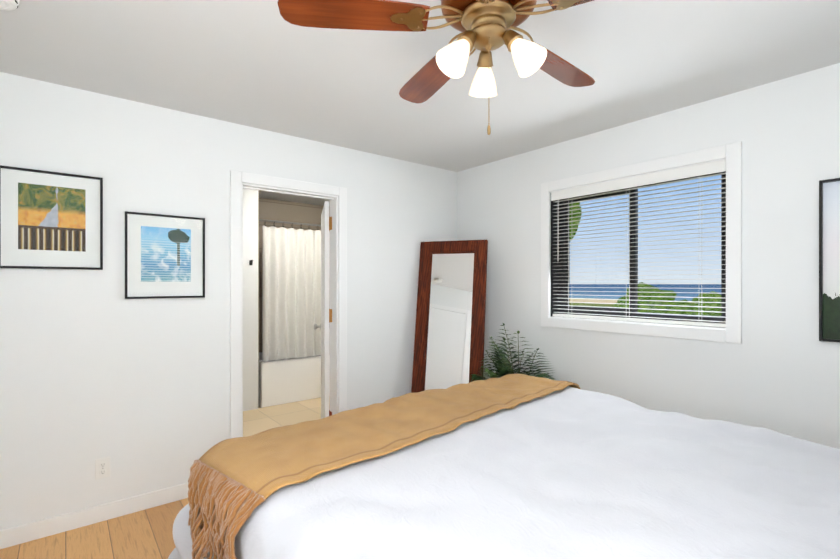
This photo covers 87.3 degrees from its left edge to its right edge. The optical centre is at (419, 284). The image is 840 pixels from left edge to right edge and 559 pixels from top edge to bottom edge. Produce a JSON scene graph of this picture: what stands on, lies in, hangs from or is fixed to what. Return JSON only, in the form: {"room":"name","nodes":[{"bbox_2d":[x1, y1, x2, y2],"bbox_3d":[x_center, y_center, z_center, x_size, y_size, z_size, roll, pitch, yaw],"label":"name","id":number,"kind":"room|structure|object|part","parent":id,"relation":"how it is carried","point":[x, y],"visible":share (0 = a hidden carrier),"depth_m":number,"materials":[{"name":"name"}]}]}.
{"room":"bedroom","nodes":[
{"label":"bedroom","id":0,"kind":"room"},
{"bbox_2d":[0,396,329,558],"bbox_3d":[-0.582,1.400,3.021,4.040,0.100,6.270,0,0,-39],"label":"floor","id":1,"kind":"structure","parent":0,"point":[146,534],"depth_m":2.38,"materials":[{"name":"brown wood"}]},
{"bbox_2d":[258,352,329,407],"bbox_3d":[-1.384,1.098,5.564,1.529,0.500,0.756,0,0,-39],"label":"bathtub","id":2,"kind":"object","parent":1,"relation":"on","point":[284,381],"visible":0.27,"depth_m":5.00,"materials":[{"name":"white ceramic"}]},
{"bbox_2d":[411,240,487,392],"bbox_3d":[0.240,0.483,3.700,0.600,1.729,0.356,0,0,20],"label":"mirror","id":3,"kind":"object","parent":1,"relation":"on","point":[450,324],"visible":0.6,"depth_m":3.73,"materials":[{"name":"brown wood"}]},
{"bbox_3d":[0.242,0.483,3.705,0.440,1.508,0.472,0,0,-39],"label":"glass","id":4,"kind":"part","parent":3,"relation":"part of","materials":[{"name":"white"}]},
{"bbox_2d":[168,374,839,558],"bbox_3d":[0.520,0.727,1.560,2.279,1.250,2.356,0,0,-39],"label":"bed","id":5,"kind":"object","parent":1,"relation":"on","point":[516,466],"visible":1,"depth_m":1.34,"materials":[{"name":"fabric"}]},
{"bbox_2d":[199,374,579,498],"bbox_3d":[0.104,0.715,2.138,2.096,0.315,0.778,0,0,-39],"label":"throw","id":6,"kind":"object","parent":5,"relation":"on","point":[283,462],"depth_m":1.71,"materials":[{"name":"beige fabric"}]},
{"bbox_2d":[470,323,554,381],"bbox_3d":[0.742,0.817,3.290,0.602,1.066,0.557,0,0,-39],"label":"plant","id":7,"kind":"object","parent":1,"relation":"on","point":[502,366],"visible":0.31,"depth_m":3.29,"materials":[{"name":"green plant"}]},
{"bbox_2d":[0,72,456,529],"bbox_3d":[-0.994,0.130,3.260,3.700,2.440,0.120,0,0,-39],"label":"wall","id":8,"kind":"structure","parent":0,"point":[95,365],"depth_m":2.65,"materials":[{"name":"paint"}]},
{"bbox_2d":[0,165,102,269],"bbox_3d":[-1.977,-0.345,2.372,0.435,0.522,0.022,0,0,-39],"label":"picture","id":9,"kind":"object","parent":8,"relation":"attached to","point":[50,220],"visible":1,"depth_m":2.36,"materials":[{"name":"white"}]},
{"bbox_2d":[18,183,85,251],"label":"art","id":10,"kind":"object","parent":9,"relation":"attached to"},
{"bbox_2d":[0,483,188,548],"bbox_3d":[-1.786,1.303,2.537,1.317,0.095,0.014,0,0,-39],"label":"baseboard","id":11,"kind":"structure","parent":8,"relation":"attached to","point":[24,533],"depth_m":2.46,"materials":[{"name":"white paint"}]},
{"bbox_2d":[95,457,109,479],"bbox_3d":[-1.814,1.051,2.517,0.070,0.114,0.008,0,0,-39],"label":"electrical outlet","id":12,"kind":"object","parent":8,"relation":"attached to","point":[102,467],"visible":1,"depth_m":2.52,"materials":[{"name":"white plastic"}]},
{"bbox_2d":[125,211,204,298],"bbox_3d":[-1.559,-0.172,2.709,0.430,0.511,0.022,0,0,-39],"label":"framed picture","id":13,"kind":"object","parent":8,"relation":"attached to","point":[164,256],"visible":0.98,"depth_m":2.70,"materials":[{"name":"black"}]},
{"bbox_2d":[141,226,190,281],"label":"art","id":14,"kind":"object","parent":13,"relation":"attached to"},
{"bbox_2d":[230,170,346,438],"bbox_3d":[-0.971,0.292,3.279,0.882,2.116,0.152,0,0,-39],"label":"door frame","id":15,"kind":"structure","parent":8,"relation":"attached to","point":[237,178],"depth_m":3.24,"materials":[{"name":"white paint"}]},
{"bbox_2d":[314,201,331,418],"bbox_3d":[-0.813,0.333,3.900,0.378,2.008,0.742,0,0,-39],"label":"bathroom door","id":16,"kind":"structure","parent":8,"relation":"in","point":[324,326],"depth_m":3.55,"materials":[{"name":"white paint"}]},
{"bbox_3d":[-0.923,0.399,4.198,0.176,0.064,0.116,0,0,-39],"label":"knob","id":17,"kind":"part","parent":16,"relation":"part of","materials":[{"name":"grey metal"}]},
{"bbox_3d":[-0.846,0.334,3.905,0.334,2.008,0.693,0,0,-39],"label":"panel","id":18,"kind":"part","parent":16,"relation":"part of","materials":[{"name":"white paint"}]},
{"bbox_3d":[-0.723,0.290,3.551,0.022,1.672,0.086,0,0,-39],"label":"bathroom door slab hinges","id":19,"kind":"part","parent":16,"relation":"part of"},
{"bbox_2d":[243,189,257,410],"bbox_3d":[-2.403,0.129,4.809,0.970,2.440,0.900,0,0,-39],"label":"wall","id":20,"kind":"structure","parent":0,"point":[250,303],"depth_m":4.70,"materials":[{"name":"paint"}]},
{"bbox_2d":[258,191,259,361],"bbox_3d":[-1.996,-0.122,5.085,0.013,1.940,0.740,0,0,-39],"label":"wall tile","id":21,"kind":"structure","parent":20,"relation":"attached to","point":[258,191],"depth_m":4.80,"materials":[{"name":"beige tile"}]},
{"bbox_2d":[259,219,329,360],"bbox_3d":[-1.227,0.149,5.367,1.538,1.798,0.088,0,0,-39],"label":"shower curtain","id":22,"kind":"object","parent":21,"relation":"hanging from","point":[291,303],"visible":0.6,"depth_m":5.15,"materials":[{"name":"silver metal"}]},
{"bbox_3d":[-1.235,-0.722,5.376,1.538,0.056,0.056,0,0,-39],"label":"rod","id":23,"kind":"part","parent":22,"relation":"part of","materials":[{"name":"grey metal"}]},
{"bbox_2d":[260,198,329,351],"bbox_3d":[-1.667,0.127,5.902,1.551,2.440,0.120,0,0,-39],"label":"wall tile","id":24,"kind":"structure","parent":20,"relation":"attached to","point":[277,210],"depth_m":5.73,"materials":[{"name":"beige tile"}]},
{"bbox_2d":[0,0,839,205],"bbox_3d":[-0.582,-1.140,3.018,4.040,0.100,6.270,0,0,-39],"label":"ceiling","id":25,"kind":"structure","parent":0,"point":[262,64],"depth_m":2.18,"materials":[{"name":"paint"}]},
{"bbox_2d":[0,0,18,10],"bbox_3d":[-1.584,-1.069,1.640,0.136,0.038,0.136,0,0,-39],"label":"smoke detector","id":26,"kind":"object","parent":25,"relation":"attached to","point":[8,5],"visible":1,"depth_m":1.66,"materials":[{"name":"white plastic"}]},
{"bbox_2d":[277,0,594,134],"bbox_3d":[0.257,-0.789,1.522,1.281,0.599,1.313,0,0,-39],"label":"fan","id":27,"kind":"object","parent":25,"relation":"hanging from","point":[484,27],"visible":1,"depth_m":1.45,"materials":[{"name":"brown wood"}]},
{"bbox_3d":[-0.211,-0.880,1.431,0.480,0.006,0.138,0,-11,-7],"label":"blade","id":28,"kind":"part","parent":27,"relation":"part of","materials":[{"name":"brown wood"}]},
{"label":"blade","id":29,"kind":"part","parent":27,"relation":"part of","materials":[{"name":"brown wood"}]},
{"bbox_3d":[0.109,-0.739,1.421,0.119,0.126,0.107,0,0,-39],"label":"lamp shade","id":30,"kind":"part","parent":27,"relation":"part of","materials":[{"name":"white glass"}]},
{"bbox_3d":[0.131,-0.760,1.431,0.054,0.064,0.034,0,0,-39],"label":"bulb","id":31,"kind":"part","parent":27,"relation":"part of","materials":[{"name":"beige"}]},
{"bbox_3d":[0.156,-0.804,1.446,0.071,0.074,0.059,0,0,-39],"label":"arm","id":32,"kind":"part","parent":27,"relation":"part of"},
{"bbox_3d":[0.236,-0.739,1.628,0.106,0.126,0.110,0,0,-39],"label":"lamp shade","id":33,"kind":"part","parent":27,"relation":"part of","materials":[{"name":"white glass"}]},
{"bbox_3d":[0.234,-0.805,1.572,0.063,0.074,0.066,0,0,-39],"label":"arm","id":34,"kind":"part","parent":27,"relation":"part of"},
{"bbox_3d":[0.226,-0.650,1.442,0.011,0.321,0.012,0,0,-39],"label":"chain","id":35,"kind":"part","parent":27,"relation":"part of","materials":[{"name":"gold metal"}]},
{"bbox_3d":[0.305,-0.804,1.443,0.059,0.074,0.071,0,0,-39],"label":"arm","id":36,"kind":"part","parent":27,"relation":"part of"},
{"bbox_3d":[0.351,-0.739,1.416,0.106,0.126,0.117,0,0,-39],"label":"lamp shade","id":37,"kind":"part","parent":27,"relation":"part of","materials":[{"name":"white glass"}]},
{"bbox_3d":[0.557,-0.880,1.787,0.480,0.006,0.138,0,11,-43],"label":"blade","id":38,"kind":"part","parent":27,"relation":"part of","materials":[{"name":"brown wood"}]},
{"bbox_3d":[0.619,-0.880,1.267,0.480,0.006,0.138,0,11,29],"label":"blade","id":39,"kind":"part","parent":27,"relation":"part of","materials":[{"name":"brown wood"}]},
{"bbox_2d":[457,63,839,448],"bbox_3d":[1.526,0.130,2.953,0.160,2.440,3.520,0,0,-39],"label":"wall","id":40,"kind":"structure","parent":0,"point":[777,369],"depth_m":2.52,"materials":[{"name":"paint"}]},
{"bbox_2d":[541,142,741,343],"bbox_3d":[1.443,-0.235,3.033,0.168,1.134,1.334,0,0,-39],"label":"window","id":41,"kind":"structure","parent":40,"relation":"in","point":[731,253],"depth_m":2.88,"materials":[{"name":"white paint"}]},
{"bbox_2d":[551,200,725,327],"bbox_3d":[1.435,-0.235,3.027,0.088,0.974,1.190,0,0,-39],"label":"track","id":42,"kind":"object","parent":41,"relation":"attached to","point":[554,273],"visible":0.21,"depth_m":3.48,"materials":[{"name":"black plastic"}]},
{"bbox_2d":[551,159,725,326],"bbox_3d":[1.421,-0.237,3.015,0.075,0.970,1.170,0,0,-39],"label":"window blinds","id":43,"kind":"object","parent":41,"relation":"attached to","point":[685,172],"visible":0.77,"depth_m":2.93,"materials":[{"name":"white plastic"}]},
{"bbox_3d":[1.484,-0.235,3.067,0.062,0.990,1.190,0,0,-39],"label":"frame","id":44,"kind":"part","parent":41,"relation":"part of","materials":[{"name":"black plastic"}]},
{"bbox_3d":[1.493,-0.235,3.073,0.004,0.870,1.070,0,0,-39],"label":"glass","id":45,"kind":"part","parent":41,"relation":"part of","materials":[{"name":"clear glass"}]},
{"bbox_2d":[819,178,839,341],"bbox_3d":[2.196,-0.119,1.964,0.030,0.800,0.620,0,0,-39],"label":"framed picture","id":46,"kind":"object","parent":40,"relation":"attached to","point":[829,260],"visible":0.96,"depth_m":2.18,"materials":[{"name":"black"}]},
{"label":"outside","id":47,"kind":"structure","parent":0,"visible":0},
{"bbox_2d":[570,284,720,300],"bbox_3d":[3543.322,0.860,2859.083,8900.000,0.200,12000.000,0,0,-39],"label":"ocean","id":48,"kind":"object","parent":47,"point":[575,293],"depth_m":297.53,"materials":[{"name":"liquid"}]},
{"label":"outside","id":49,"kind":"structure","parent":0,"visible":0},
{"bbox_2d":[570,303,613,307],"bbox_3d":[28.587,3.626,27.021,71.500,0.200,120.000,0,0,-39],"label":"lawn","id":50,"kind":"structure","parent":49,"point":[598,305],"depth_m":76.65,"materials":[{"name":"green plant"}]},
{"bbox_2d":[570,202,581,240],"bbox_3d":[1.501,0.986,6.077,1.196,5.245,1.714,0,0,-39],"label":"tree","id":51,"kind":"object","parent":50,"relation":"on","point":[573,219],"depth_m":5.38,"materials":[{"name":"green plant"}]},
{"bbox_2d":[613,282,710,315],"bbox_3d":[6.136,1.772,11.574,1.301,3.672,2.557,0,0,-39],"label":"tree","id":52,"kind":"object","parent":50,"relation":"on","point":[625,303],"depth_m":11.12,"materials":[{"name":"green plant"}]},
{"bbox_2d":[691,291,720,315],"bbox_3d":[8.073,1.893,12.274,0.882,3.429,1.342,0,0,-39],"label":"tree","id":53,"kind":"object","parent":50,"relation":"on","point":[696,300],"depth_m":12.02,"materials":[{"name":"green plant"}]},
{"bbox_2d":[570,298,690,303],"bbox_3d":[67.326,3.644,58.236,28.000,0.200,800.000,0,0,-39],"label":"sand","id":54,"kind":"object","parent":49,"point":[593,300],"depth_m":96.68,"materials":[{"name":"beige sand"}]}
]}

# EXERCISE DETAILS
Only the lines holding the word "window" belong in the answer; copy them from the listing above.

# SOLUTION
{"bbox_2d":[541,142,741,343],"bbox_3d":[1.443,-0.235,3.033,0.168,1.134,1.334,0,0,-39],"label":"window","id":41,"kind":"structure","parent":40,"relation":"in","point":[731,253],"depth_m":2.88,"materials":[{"name":"white paint"}]},
{"bbox_2d":[551,159,725,326],"bbox_3d":[1.421,-0.237,3.015,0.075,0.970,1.170,0,0,-39],"label":"window blinds","id":43,"kind":"object","parent":41,"relation":"attached to","point":[685,172],"visible":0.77,"depth_m":2.93,"materials":[{"name":"white plastic"}]},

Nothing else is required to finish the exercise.